And in the end, as I mentioned before, Sue Dibny's death had nothing at all to do with her rape at the hands of Dr. Light. No, like every new episode of Law and Order you've ever seen late at night on A&E while waiting for something else because you didn't think you'd need a Tivo (don't even try and figure out who all those people are, everyone you remember from the show is dead or quit years ago) the ultimate secret is that Jean Loring, one of Sue's friends and a former superhero wife herself, is in fact behind everything. The reason? She decided she wanted her ex-husband Ray "The Atom" Palmer back, and so instead of going to him and saying "Hey, Ray, I'm still in love with you" she thought it would be better if she stole his size-changing belt and went on a walkabout inside her best friend's brain to scare all the superheroes so that her ex would come see if she was in danger.

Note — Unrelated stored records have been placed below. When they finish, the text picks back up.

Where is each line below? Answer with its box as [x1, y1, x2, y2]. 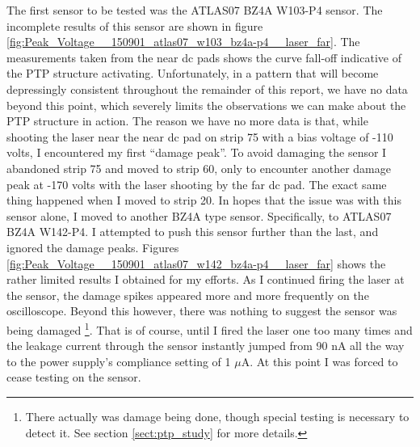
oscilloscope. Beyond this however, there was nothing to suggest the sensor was [6, 302, 397, 319]
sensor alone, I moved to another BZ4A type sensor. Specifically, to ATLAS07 [6, 207, 392, 224]
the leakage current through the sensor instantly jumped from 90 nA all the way [6, 337, 405, 354]
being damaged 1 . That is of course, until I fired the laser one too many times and [6, 318, 413, 338]
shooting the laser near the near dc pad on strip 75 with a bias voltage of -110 [6, 128, 393, 145]
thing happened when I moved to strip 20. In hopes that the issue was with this [6, 192, 401, 209]
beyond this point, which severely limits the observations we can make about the [6, 96, 406, 113]
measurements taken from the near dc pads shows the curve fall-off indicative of [6, 48, 401, 65]
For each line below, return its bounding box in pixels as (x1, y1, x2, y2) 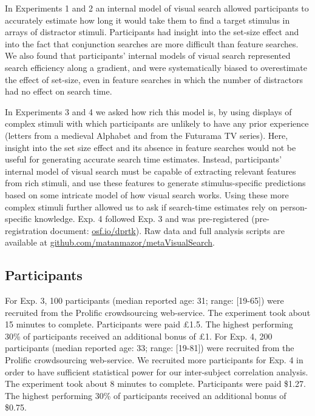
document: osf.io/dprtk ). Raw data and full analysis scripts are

The worst part about this plan? It actually works. Ray comes back to save Jean from a staged hanging and ends up in bed with her, which just makes the eventual denoument of this whole sordid mess (locks her up in Arkham and vanishes) even more painful. I mean, Jean was a lawyer. A successful one, too. Also, while Ray was struggling with a teaching position at a minor league college and playing superhero on the side, Jean was off having extramarital affairs (and even eventually leaving Ray for the guy she'd been sleeping with) and was hardly pining for Ray. (To be fair, Ray ran off to South America and hooked up with a six inch tall alien princess, so... never mind.) So in the process, one female character manages to get raped, then murdered so that another female character can become a neurotic, obsessed murderer who kills people in order to get her ex back.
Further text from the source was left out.